I wasn’t planning on hitting Angkor until the next day, so after I left my room, (rather rapidly, I must say), I got a map and walked the short distance to the center of town. I savored walking down dirt roads and paved streets that were incredibly quiet and slow compared to what I had just left. One barely needs to stop before crossing the street. I looked forward to the “quaint French colonial architecture” noted in the guide books. Unfortunately, that entire, five-square block area is currently being refitted with new sewers.

Both sides of most of the central streets had gaping holes where backhoes had dug deep into the earth. The dirt that had been dumped onto the streets turned to mud as a result of the sewer water that now leaked out. I slogged through inches deep sewer mud trying to ignore it and get a sense of the town. I think it really must be cute in an un-dug-up state.

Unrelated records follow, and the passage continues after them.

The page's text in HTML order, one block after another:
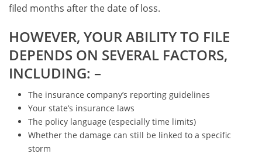
filed months after the date of loss.
HOWEVER, YOUR ABILITY TO FILE
DEPENDS ON SEVERAL FACTORS,
INCLUDING: –
The insurance company’s reporting guidelines
Your state’s insurance laws
The policy language (especially time limits)
Whether the damage can still be linked to a specific
storm
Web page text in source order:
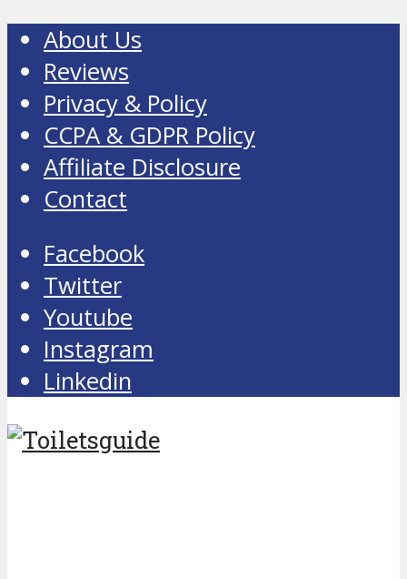
About Us
Reviews
Privacy & Policy
CCPA & GDPR Policy
Affiliate Disclosure
Contact
Facebook
Twitter
Youtube
Instagram
Linkedin
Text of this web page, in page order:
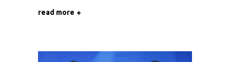
read more
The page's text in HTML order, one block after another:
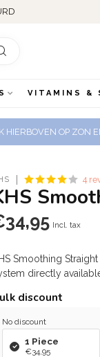
VITAMINS &
HIERBOVEN OP ZON
4
Incl. tax
Smoothing
directly
discount
No discount
1 Piece
€34,95
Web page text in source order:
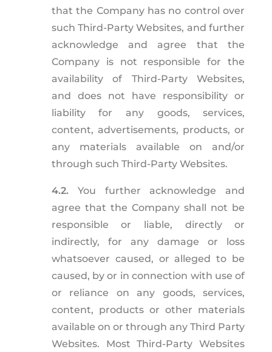
that the Company has no control over
such Third-Party Websites, and further
acknowledge and agree that the
Company is not responsible for the
availability of Third-Party Websites,
and does not have responsibility or
liability for any goods, services,
content, advertisements, products, or
any materials available on and/or
through such Third-Party Websites.
4.2.
You further acknowledge and
agree that the Company shall not be
responsible or liable, directly or
indirectly, for any damage or loss
whatsoever caused, or alleged to be
caused, by or in connection with use of
or reliance on any goods, services,
content, products or other materials
available on or through any Third Party
Websites. Most Third-Party Websites
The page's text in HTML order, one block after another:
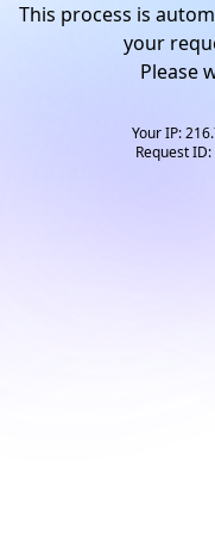
This process is
your
Please
Your IP:
Request ID:
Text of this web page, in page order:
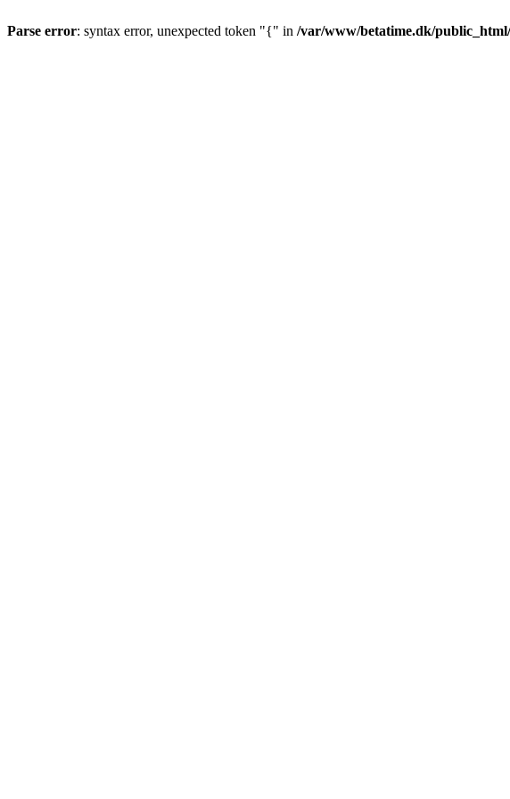
Parse error: syntax error, unexpected token "{" in /var/www/betatime.dk/
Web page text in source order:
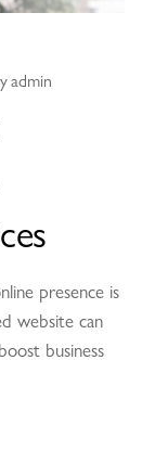
admin
presence is
website can
business
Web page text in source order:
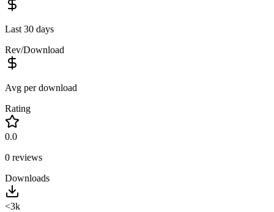
Last 30 days
Rev/Download
Avg per download
Rating
0.0
0 reviews
Downloads
<3k
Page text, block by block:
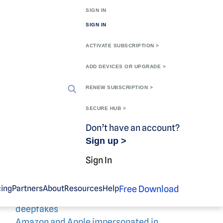
SIGN IN
SIGN IN
ACTIVATE SUBSCRIPTION >
ADD DEVICES OR UPGRADE >
RENEW SUBSCRIPTION >
SECURE HUB >
Don’t have an account?
Sign up >
Sign In
PartnersAboutResourcesHelpFree Download
Recent
Scammers target OnlyFans users with
deepfakes
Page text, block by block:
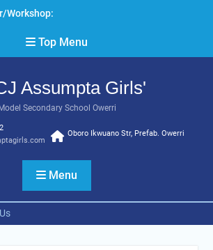
Workshop:
Organization of
World (South-
Top Menu
Assumpta Girls'
Model Secondary School Owerri
Oboro Ikwuano Str, Prefab. Owerri
Menu
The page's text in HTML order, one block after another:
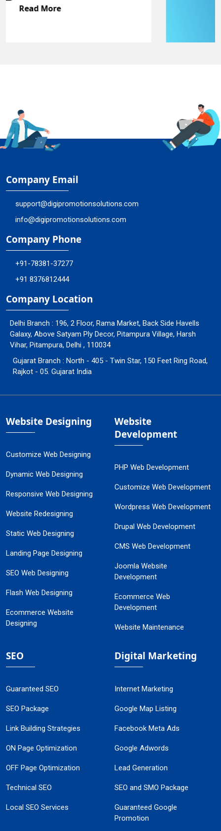
Company Email
support@digipromotionsolutions.com
info@digipromotionsolutions.com
Company Phone
+91-78381-37277
+91 8376812444
Company Location
Delhi Branch : 196, 2 Floor, Rama Market, Back Side Havells
Galaxy, Above Satyam Ply Decor, Pitampura Village, Harsh
Vihar, Pitampura, Delhi , 110034
Gujarat Branch : North - 405 - Twin Star, 150 Feet Ring Road,
Rajkot - 05. Gujarat India
Website Designing
Customize Web Designing
Dynamic Web Designing
Responsive Web Designing
Website Redesigning
Static Web Designing
Landing Page Designing
SEO Web Designing
Flash Web Designing
Ecommerce Website
Designing
Website
Development
PHP Web Development
Customize Web Development
Wordpress Web Development
Drupal Web Development
CMS Web Development
Joomla Website
Development
Ecommerce Web
Development
Website Maintenance
SEO
Guaranteed SEO
SEO Package
Link Building Strategies
ON Page Optimization
OFF Page Optimization
Technical SEO
Local SEO Services
Digital Marketing
Internet Marketing
Google Map Listing
Facebook Meta Ads
Google Adwords
Lead Generation
SEO and SMO Package
Guaranteed Google
Promotion
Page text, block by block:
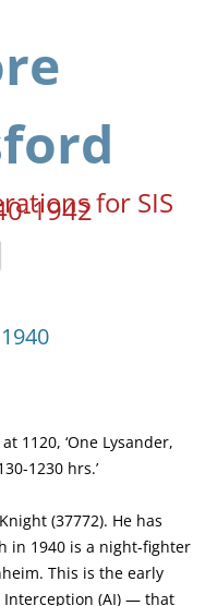
for SIS
1942
1120, ‘One Lysander,
1230 hrs.’
(37772). He has
in 1940 is a night-fighter
This is the early
(AI) — that
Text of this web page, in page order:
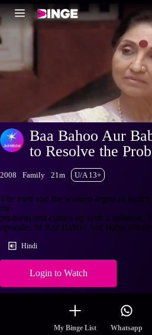
Baa Bahoo Aur
to Resolve the
2008 Family 21m U/A 13+
The men and the women argue to watch
the
problem and comes up with a solution.
episodes of Baa Bahoo Aur Baby
Hindi
Login to Watch
My Binge List Whatsapp
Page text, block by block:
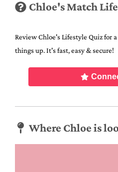
Chloe's Match
Review Chloe's Lifestyle Quiz for
things up. It's fast, easy & secure!
Where Chloe is
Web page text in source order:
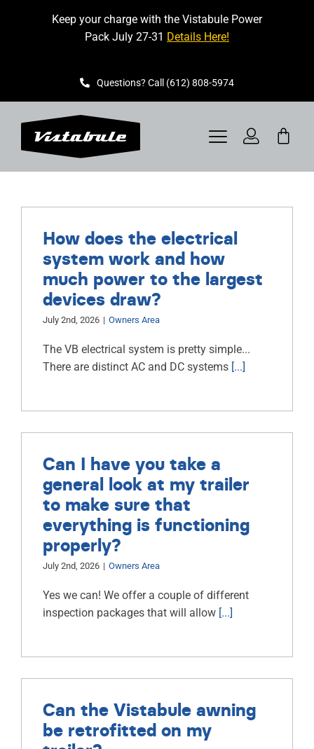
Keep your charge with the Vistabule Power
Pack July 27-31 Details Here!
Questions? Call (612) 808-5974
Toggle
Navigation
CONTACT
GET STARTED
RESOURCES
TRAILERS AVAILABLE NOW
How does the electrical
system work and how
much power to the largest
devices draw?
July 2nd, 2026 | Owners Area
The VB electrical system is pretty simple...
There are distinct AC and DC systems [...]
Can I have you take a
general look at my trailer
to make sure that
everything is functioning
properly?
July 2nd, 2026 | Owners Area
Yes we can! We offer a couple of different
inspection packages that will allow [...]
Can the Vistabule awning
be retrofitted on my
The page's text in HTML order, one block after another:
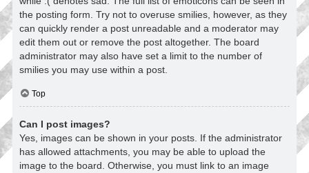
the posting form. Try not to overuse smilies, however, as they
can quickly render a post unreadable and a moderator may
edit them out or remove the post altogether. The board
administrator may also have set a limit to the number of
smilies you may use within a post.
Top
Can I post images?
Yes, images can be shown in your posts. If the administrator
has allowed attachments, you may be able to upload the
image to the board. Otherwise, you must link to an image

Restaurants, catering to tourists, line the streets, most with wide verandas filled with comfortable chairs and tables. I eventually stumbled on The Red Piano and decided I might as well get something to eat even though the sewer renovation project was in full swing less than half a block away.

Looking at the menu, which had almost every kind of food available save the local fare, I wondered if I had made a mistake. Then I spotted a Cambodian fish soup and ordered it. It arrived with a plate of dried cold rice. I dipped my spoon in, took a sip, and, damn, I had forgotten too ask for no MSG. I went about removing the chunks of fish and put them on the dried out rice. I took a bite. It tasted like soggy styrofoam. I managed to get down two pieces before I had to stop.

With a full bowl of soup sitting in front of me, I asked for the check. It was only $3, so no great loss, but I would never recommend that place, even if it is where Ms.Tomb Raider hung.

I never go to a place for food, but I do go to find local handicrafts, so I walked a block to the Old Market hoping to get a heads up on the arts and crafts available. There didn’t seem to be much. Most of it I had already seen in Vietnam and the prices were crazy-expensive. This was not proving to be a very interesting outing, so I trucked on back to the hotel.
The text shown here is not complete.